80% of B2B Partnerships Fail – How to Succeed?

80% of B2B Partnerships Fail – How to Succeed?

In the first episode of Devtech’s #EcosystemTalks panel series, we’ve had the pleasure of hosting Rob Ray, CVP of Community and Ecosystems at Pax8, Julian Martin, VP of Ecosystem and Alliances at Mimecast, and Vince Menzione, CEO at Ultimate Partner.

One of the topics discussed was around the reasons most B2B alliances fail, offering insightful viewpoints and experiences worth reflecting on.

Deconstructing Partnership Failures

Gartner predicts that 80% of B2B sales interactions will occur in digital channels by 2025. Tech alliances stand at the core of many initiatives these days, often hailed as the cornerstone for mutual growth and market share expansion. However, a significant number of these partnerships do not achieve meaningful results.

KPIs to Measure Success

Julian Martin reflected on this issue, underscoring the critical importance of having key KPIs defined on how you are going to measure success (such as lead generation, number of co-sell opportunities, pipeline value generation, revenue won, etc.) and actively measuring them, making sure reasons for success are well understood.

Understanding the Customer’s Needs

Apart from the KPIs and metrics, Julian highlights the importance of understanding the customer’s perspective and what the customer wants, as no single solution will do everything.

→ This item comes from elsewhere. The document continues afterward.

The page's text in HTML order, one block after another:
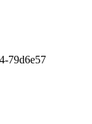
79d6e57

The Right Organizational Focus

And, without a doubt, where channel initiatives sit inside the organization matters as well. At Mimecast, alliances and ecosystem initiatives had many different homes over the years: they were in “Strategy”, in “Product”, in “Product Marketing”, and more recently directly under CMO. This has been the turning point, as the world of marketing ecosystem for Mimecast was about lead generation, teaming up and co-selling together.

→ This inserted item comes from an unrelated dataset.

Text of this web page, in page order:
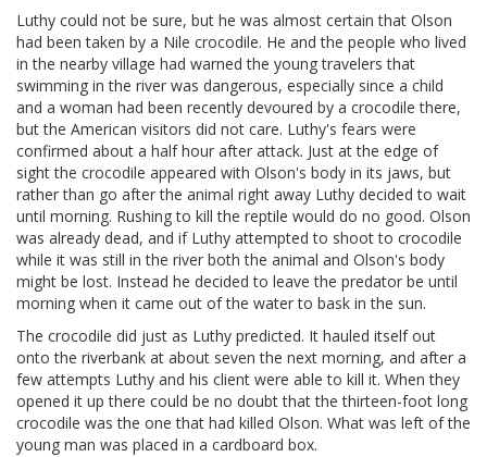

True Cost of Doing Business

Rob Ray shared insights around how often Managed Service Providers (MSPs) have a lack of understanding when it comes to cost of doing business in the channel, which ultimately hurts the viability of partnership and success. It’s about looking at the complete service delivery cost from an operational point of view, and ensuring you’re charging enough to offset your cost of partnering.

The Four Dysfunctions

Vince Menzione identified “the four dysfunctions” contributing to partnership failures: scarcity mindset, lack of executive commitment, insufficient proactive engagement, and a deficit of trust. These obstacles are critical to address for successful, long-term partnerships.

 


1. Scarcity Mindset

Organizations that believe in a scarcity don’t understand and embrace partnerships, and often times they would build walls around their IP thinking that’s how they will remain competitive. When Microsoft decided to focus on making partnerships a priority, and applied a more open, growth mindset, their stock went from $30 to $429 over a 10 year period.

2. Lack of Executive Commitment 

Not investing to the right level of resources and dollar investments, and lacking executive commitment, often translates directly into these organizations not seeing the value in partnerships.

3. Insufficient Proactive Engagement 

Often times, businesses are not aggressive enough in pursuing their channel strategy. This is especially true in working with hyperscalers, where organizations expect a role of “partner manager” to do the job for them, and they are not proactive and aggressive enough in their engagement.

4. Deficit of Trust

We talk about trust as being the foundation, the oxygen in the room. Without trust in the relationship, there is no relationship. It’s a transaction. To be successful, you have to get to a level of trust when you lock arms with another organization.

In closing: whether you are a B2B software vendor pursuing channel go-to-market motion actively, or if you are only just considering it, there are heaps of things to consider to ensure you are successful in these partnership and truly see revenue growth from them. Same applies if you are building and running your own marketplace; whether you are a Cloud Service Provider, distributors or an MSP, focusing on the right things will help set you up for success in the world of ecosystems.